L’Europe entre dans une nouvelle ère de régulation de l’intelligence artificielle. En 2024, l’Union européenne (UE) a adopté le règlement sur l’intelligence artificielle (AI Act) – première tentative globale d’encadrer ces technologies – tandis que le Conseil de l’Europe a négocié une convention reliant l’intelligence artificielle aux droits humains et à l’Etat de droit. La Suisse n’est pas soumise au règlement de l’UE, mais elle a signé la convention du Conseil de l’Europe et réfléchit à la manière d’encadrer l’intelligence artificielle au niveau national. Le Conseil fédéral devrait présenter son approche d’ici à fin 2026.
Parallèlement, l’UE mettra progressivement en œuvre son Pacte sur la migration et l’asile à partir de juin 2026. L’AI Act prévoit déjà l’utilisation de l’intelligence artificielle dans la gestion des frontières et des procédures d’asile, notamment pour aider les autorités à évaluer des éléments de preuve. La Suisse ne fait pas partie du Pacte dans son ensemble, mais son association aux systèmes de Schengen et de Dublin implique qu’elle reprendra certaines mesures liées à ces accords.
Pour l’instant, rien n’indique que la Suisse envisage d’utiliser directement l’intelligence artificielle en matière d’asile. L’approche fédérale en matière d’IA s’est concentrée, de manière générale, sur l’innovation, la protection des droits fondamentaux et la confiance du public dans l’usage de ces technologies. Cela dit, l’approche nationale évoluant souvent en parallèle des tendances européennes, il est légitime de s’interroger sur les implications de l’intelligence artificielle dans ces procédures.
Les débats sur l’intelligence artificielle évoquent à la fois des bénéfices et des risques. Les partisans soulignent des gains d’efficacité administrative, tandis que les critiques mettent en garde contre les biais, l’opacité des systèmes algorithmiques et certaines formes intrusives de collecte et de partage de données. Pour ces raisons, l’AI Act classe l’utilisation de l’IA dans les procédures d’asile et le contrôle des frontières comme «à haut risque».
Une chose frappe: plusieurs risques associés à l’intelligence artificielle dans le domaine de l’asile révèlent des failles déjà signalées par des praticiens, des chercheurs et des militants – y compris par des personnes ayant elles-mêmes vécu une procédure d’asile. Biais, intrusions dans la vie privée, manque de transparence et effets négatifs d’une recherche d’efficacité administrative dans un contexte de forte pression institutionnelle: ces risques sont depuis longtemps documentés.
Les évaluations de la vraisemblance obligent les autorités à interpréter des récits à travers des cadres culturels qui ne correspondent pas toujours à la manière dont les requérant·es d’asile décrivent leurs expériences.
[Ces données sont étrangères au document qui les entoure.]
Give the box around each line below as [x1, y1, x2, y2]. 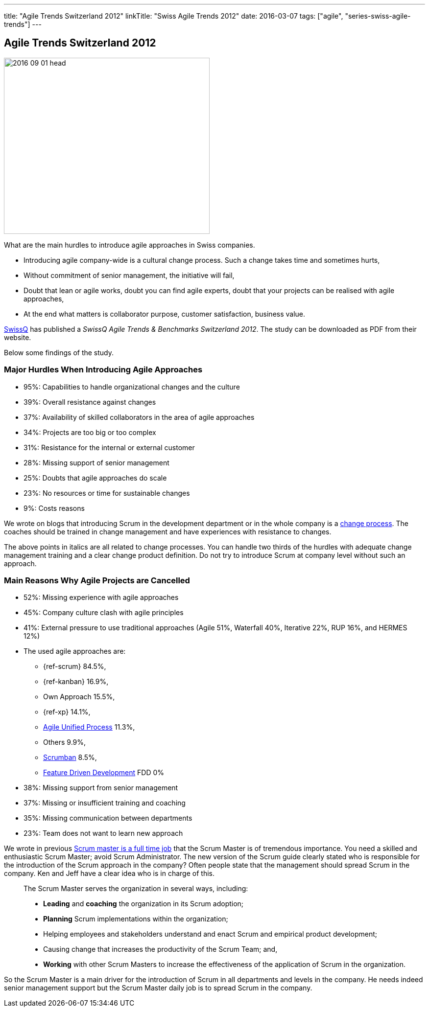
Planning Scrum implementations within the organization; [43, 915, 228, 923]
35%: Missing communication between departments [24, 814, 192, 823]
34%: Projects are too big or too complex [24, 428, 156, 437]
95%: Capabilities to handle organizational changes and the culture [24, 382, 240, 391]
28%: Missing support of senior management [24, 458, 169, 467]
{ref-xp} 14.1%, [43, 708, 91, 716]
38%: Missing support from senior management [24, 783, 178, 792]
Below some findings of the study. [4, 348, 114, 357]
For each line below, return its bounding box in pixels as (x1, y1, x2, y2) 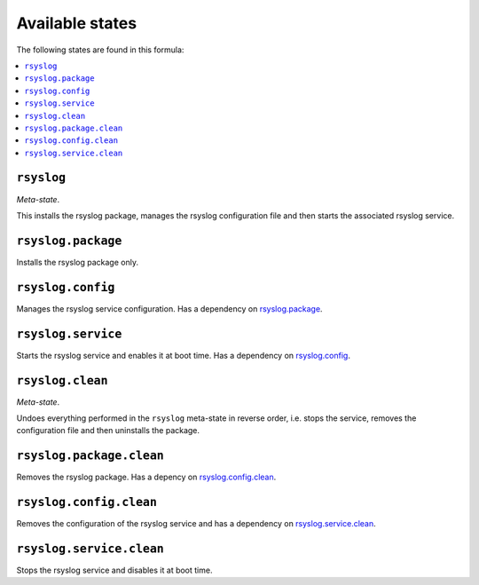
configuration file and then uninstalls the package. (16, 425, 200, 436)
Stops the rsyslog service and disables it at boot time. (16, 565, 213, 576)
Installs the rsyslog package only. (16, 257, 139, 267)
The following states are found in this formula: (16, 44, 185, 55)
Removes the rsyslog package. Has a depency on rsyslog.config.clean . (16, 471, 277, 483)
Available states (16, 13, 137, 33)
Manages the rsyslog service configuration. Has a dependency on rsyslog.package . (16, 303, 323, 314)
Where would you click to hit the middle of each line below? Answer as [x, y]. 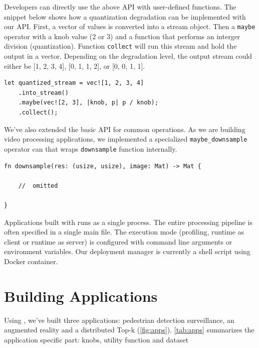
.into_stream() [43, 93]
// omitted [38, 186]
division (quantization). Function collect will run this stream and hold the [120, 46]
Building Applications [81, 296]
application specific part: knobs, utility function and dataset [96, 339]
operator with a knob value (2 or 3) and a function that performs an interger [122, 36]
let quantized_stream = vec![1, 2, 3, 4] [74, 83]
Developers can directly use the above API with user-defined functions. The [120, 7]
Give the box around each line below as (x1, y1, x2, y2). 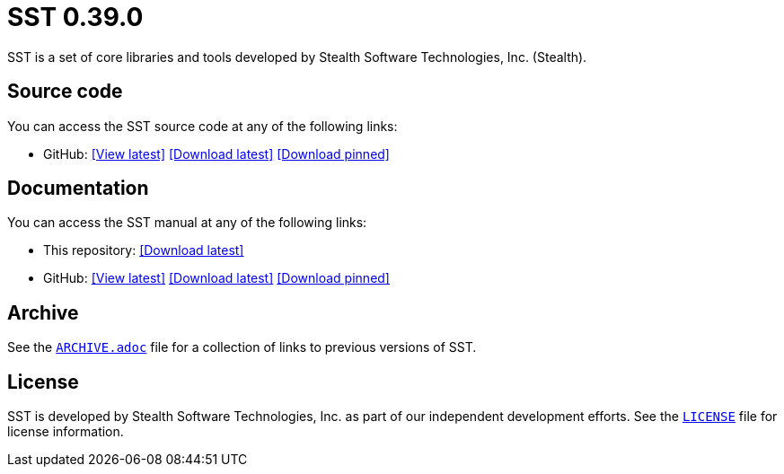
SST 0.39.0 (7, 2, 144, 32)
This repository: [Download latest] (43, 242, 244, 259)
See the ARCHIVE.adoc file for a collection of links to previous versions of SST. (7, 339, 477, 355)
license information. (7, 424, 124, 440)
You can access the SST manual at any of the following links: (7, 215, 367, 231)
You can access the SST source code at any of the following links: (7, 118, 398, 134)
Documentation (7, 177, 149, 200)
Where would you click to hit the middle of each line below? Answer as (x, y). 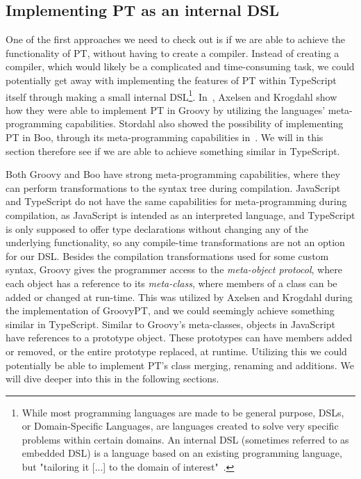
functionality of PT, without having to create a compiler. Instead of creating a (173, 52)
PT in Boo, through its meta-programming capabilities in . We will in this (165, 137)
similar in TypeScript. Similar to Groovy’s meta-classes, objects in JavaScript (171, 324)
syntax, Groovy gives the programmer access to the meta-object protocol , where (174, 269)
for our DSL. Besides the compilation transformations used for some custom (167, 255)
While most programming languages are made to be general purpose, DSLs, (183, 412)
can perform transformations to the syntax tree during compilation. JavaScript (173, 187)
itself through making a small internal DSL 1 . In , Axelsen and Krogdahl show (171, 95)
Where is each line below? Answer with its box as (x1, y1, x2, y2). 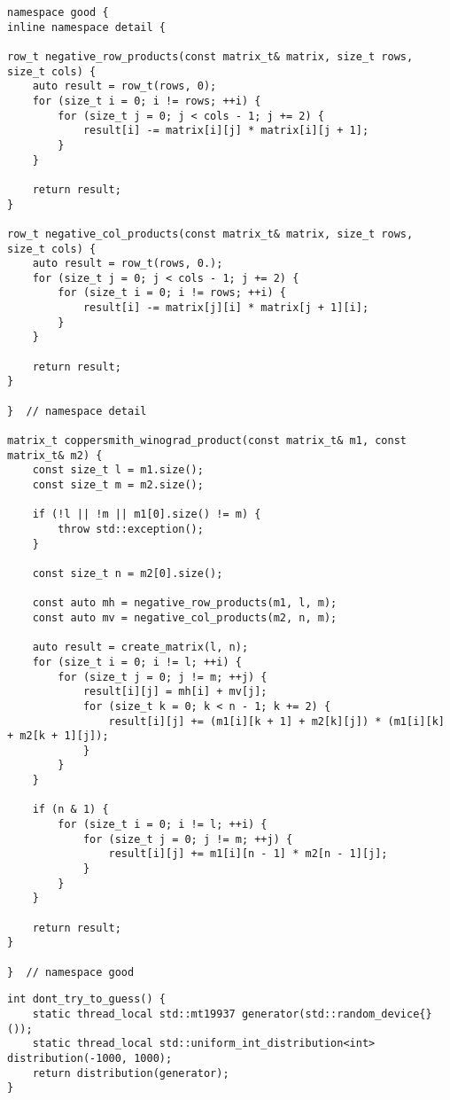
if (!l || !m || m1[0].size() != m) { (32, 508, 261, 521)
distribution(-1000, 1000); (7, 1051, 173, 1065)
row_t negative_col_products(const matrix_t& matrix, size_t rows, (7, 227, 414, 240)
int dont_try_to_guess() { (7, 993, 166, 1006)
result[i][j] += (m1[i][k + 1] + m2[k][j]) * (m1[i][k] (108, 714, 445, 728)
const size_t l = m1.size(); (32, 464, 204, 477)
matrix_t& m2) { (7, 449, 103, 462)
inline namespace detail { (7, 20, 166, 34)
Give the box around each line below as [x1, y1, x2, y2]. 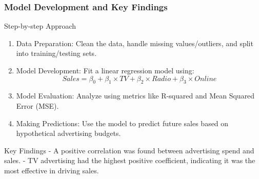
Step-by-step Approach [4, 21, 76, 31]
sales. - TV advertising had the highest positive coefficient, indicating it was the [4, 155, 255, 166]
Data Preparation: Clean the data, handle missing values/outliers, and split [16, 37, 253, 48]
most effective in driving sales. [4, 165, 99, 175]
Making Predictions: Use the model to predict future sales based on [16, 117, 229, 128]
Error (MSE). [16, 100, 59, 111]
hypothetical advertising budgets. [16, 128, 121, 138]
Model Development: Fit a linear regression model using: [16, 65, 194, 75]
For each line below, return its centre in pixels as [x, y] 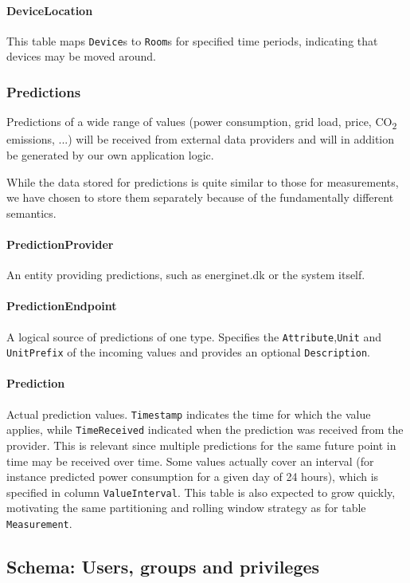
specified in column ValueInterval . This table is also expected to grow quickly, [201, 492]
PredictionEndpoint [62, 306]
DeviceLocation [50, 10]
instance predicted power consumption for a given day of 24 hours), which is [193, 477]
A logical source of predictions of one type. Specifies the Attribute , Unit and [194, 336]
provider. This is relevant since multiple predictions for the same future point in [201, 445]
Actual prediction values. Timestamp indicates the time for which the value [189, 414]
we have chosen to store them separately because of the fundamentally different [200, 197]
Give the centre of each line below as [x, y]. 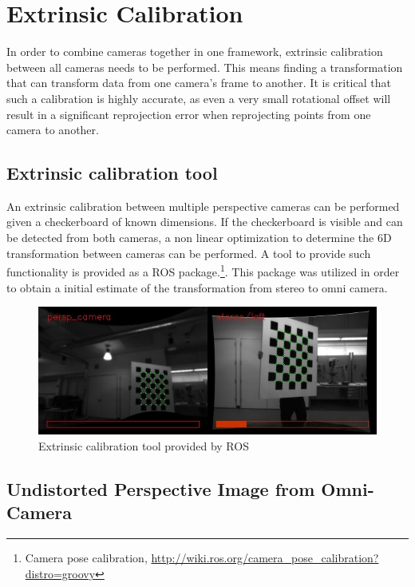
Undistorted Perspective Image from [161, 489]
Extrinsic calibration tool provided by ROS [144, 446]
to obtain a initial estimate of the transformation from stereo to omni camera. [197, 287]
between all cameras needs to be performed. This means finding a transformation [205, 67]
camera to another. [53, 130]
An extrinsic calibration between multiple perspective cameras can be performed [203, 206]
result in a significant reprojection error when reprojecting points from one [189, 114]
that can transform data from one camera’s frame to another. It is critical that [199, 83]
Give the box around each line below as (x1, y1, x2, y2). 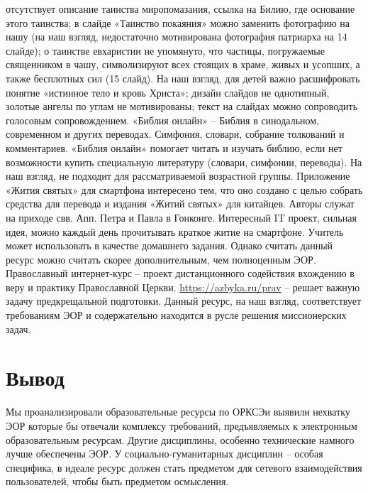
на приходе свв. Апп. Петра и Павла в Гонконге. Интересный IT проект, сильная (6, 210, 357, 224)
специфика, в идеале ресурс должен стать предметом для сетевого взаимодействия (6, 460, 362, 475)
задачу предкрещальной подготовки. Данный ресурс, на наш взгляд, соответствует (6, 293, 362, 308)
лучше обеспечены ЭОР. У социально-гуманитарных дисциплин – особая (6, 446, 323, 461)
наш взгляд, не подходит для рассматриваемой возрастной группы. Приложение (6, 168, 350, 183)
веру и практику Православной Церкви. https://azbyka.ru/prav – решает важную (6, 279, 360, 294)
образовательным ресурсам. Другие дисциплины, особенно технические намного (6, 432, 355, 447)
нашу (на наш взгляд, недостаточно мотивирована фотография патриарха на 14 (6, 29, 347, 44)

Ce décalage est particulièrement visible dans les demandes fondées sur l’orientation sexuelle, l’identité de genre, l’expression de genre ou les caractéristiques sexuelles (OSIEGCS), où les attentes quant à la manière dont l’identité doit être exprimée reflètent souvent des présupposés eurocentriques. Ces entretiens comportent aussi une dimension d’intrusion dans la vie privée, à travers des questions parfois très intimes sur la vie personnelle.
L’intelligence artificielle est présentée comme un moyen d’accroître l’efficacité des procédures. Des décisions plus rapides pourraient réduire les effets de longues périodes d’incertitude, qui pèsent sur la santé mentale des requérant·es d’asile. Mais les autorités en charge de l’asile travaillent déjà sous forte pression pour traiter un grand nombre de dossiers. Elles s’appuient sur des raisonnements standardisés et des catégories de preuve simplifiées pour gérer leur charge de travail. Dans ce contexte, la distance administrative dans le traitement des dossiers – et des personnes qui se trouvent derrière ces dossiers – est aussi une conséquence des contraintes institutionnelles auxquelles sont confrontées les autorités compétentes. Par ailleurs, de l’extérieur, il peut être difficile de comprendre précisément comment certaines décisions sont prises ou quels éléments ont été jugés déterminants dans l’évaluation d’un dossier.
Ainsi, le débat sur l’intelligence artificielle dans les procédures d’asile ne concerne pas seulement l’idée de machines remplaçant l’échange et le jugement humains. Il invite aussi à s’interroger sur la manière dont ces procédures fonctionnent déjà.
L’intelligence artificielle ne transformera pas, à elle seule, le système d’asile. Elle s’inscrit dans un mouvement plus large. En Europe, des réformes ont déjà limité l’accès aux procédures d’asile et restreint les droits des personnes en quête de protection. Les nouvelles technologies risquent alors moins de bouleverser le système que d’en renforcer les tendances à l’œuvre.